(Data records)

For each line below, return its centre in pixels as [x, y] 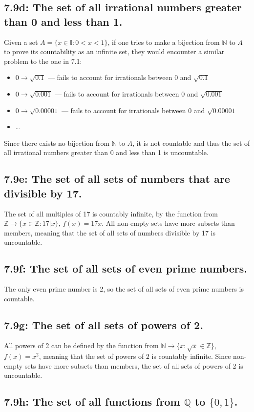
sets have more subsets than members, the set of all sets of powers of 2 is [134, 365]
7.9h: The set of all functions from [92, 402]
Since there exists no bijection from [57, 143]
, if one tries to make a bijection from [164, 42]
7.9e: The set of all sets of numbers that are [117, 179]
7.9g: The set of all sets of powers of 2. [104, 324]
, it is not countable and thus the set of [191, 143]
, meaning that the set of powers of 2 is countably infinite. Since [135, 356]
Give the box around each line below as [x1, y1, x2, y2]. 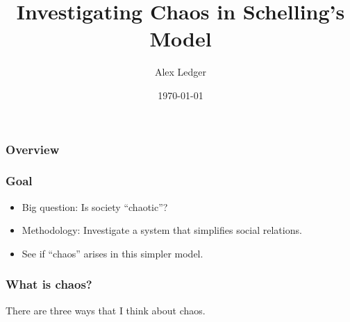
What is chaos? [6, 276, 92, 293]
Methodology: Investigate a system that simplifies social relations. [22, 223, 302, 237]
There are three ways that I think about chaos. [6, 303, 206, 317]
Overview [6, 140, 60, 158]
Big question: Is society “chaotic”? [22, 199, 168, 214]
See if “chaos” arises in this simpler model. [22, 246, 203, 260]
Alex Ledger [154, 65, 207, 79]
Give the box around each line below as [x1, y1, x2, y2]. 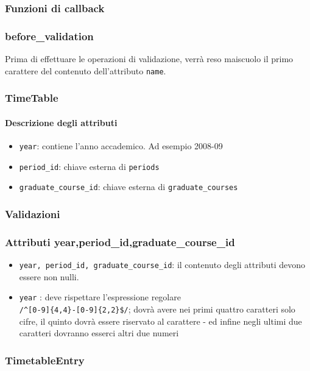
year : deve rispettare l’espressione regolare [19, 291, 181, 303]
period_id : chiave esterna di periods [19, 160, 160, 172]
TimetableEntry [5, 352, 85, 367]
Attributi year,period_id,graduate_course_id [5, 234, 235, 249]
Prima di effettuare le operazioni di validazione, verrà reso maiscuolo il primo [5, 52, 294, 65]
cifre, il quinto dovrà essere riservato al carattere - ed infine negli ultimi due [19, 314, 302, 327]
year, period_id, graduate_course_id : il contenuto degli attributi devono [19, 258, 305, 270]
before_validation [5, 28, 94, 43]
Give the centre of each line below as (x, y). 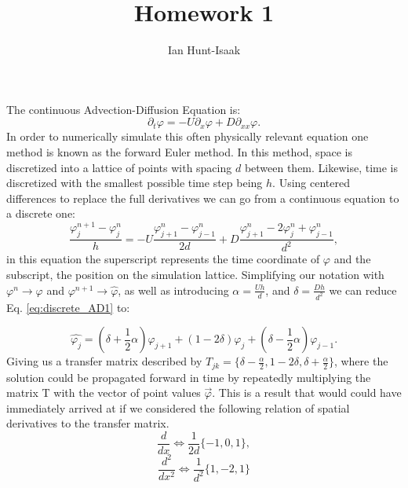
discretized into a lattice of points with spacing (119, 167)
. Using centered (311, 183)
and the (352, 259)
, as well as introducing (173, 290)
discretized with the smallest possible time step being (135, 183)
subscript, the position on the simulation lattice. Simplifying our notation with (195, 275)
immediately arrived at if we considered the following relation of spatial (178, 407)
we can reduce (363, 290)
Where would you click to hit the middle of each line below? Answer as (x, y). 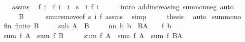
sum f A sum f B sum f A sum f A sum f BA (93, 35)
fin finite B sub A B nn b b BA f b (87, 26)
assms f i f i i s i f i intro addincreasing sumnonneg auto (123, 6)
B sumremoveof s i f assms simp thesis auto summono (130, 16)

- [GOAL OF THE EXERCISE] What are the lines in the records above, word for word, from the one containing "7.9g: The set" through the one containing "Prima di effettuare", both ends included and pictures left out?

- [SOLVED EXERCISE]
7.9g: The set of all sets of powers of 2. [104, 324]
, it is not countable and thus the set of [191, 143]
, meaning that the set of powers of 2 is countably infinite. Since [135, 356]
Give the box around each line below as [x1, y1, x2, y2]. 
What is chaos? [6, 276, 92, 293]
Methodology: Investigate a system that simplifies social relations. [22, 223, 302, 237]
There are three ways that I think about chaos. [6, 303, 206, 317]
Overview [6, 140, 60, 158]
Big question: Is society “chaotic”? [22, 199, 168, 214]
See if “chaos” arises in this simpler model. [22, 246, 203, 260]
Alex Ledger [154, 65, 207, 79]
Give the box around each line below as [x1, y1, x2, y2]. 
year : deve rispettare l’espressione regolare [19, 291, 181, 303]
period_id : chiave esterna di periods [19, 160, 160, 172]
TimetableEntry [5, 352, 85, 367]
Attributi year,period_id,graduate_course_id [5, 234, 235, 249]
Prima di effettuare le operazioni di validazione, verrà reso maiscuolo il primo [5, 52, 294, 65]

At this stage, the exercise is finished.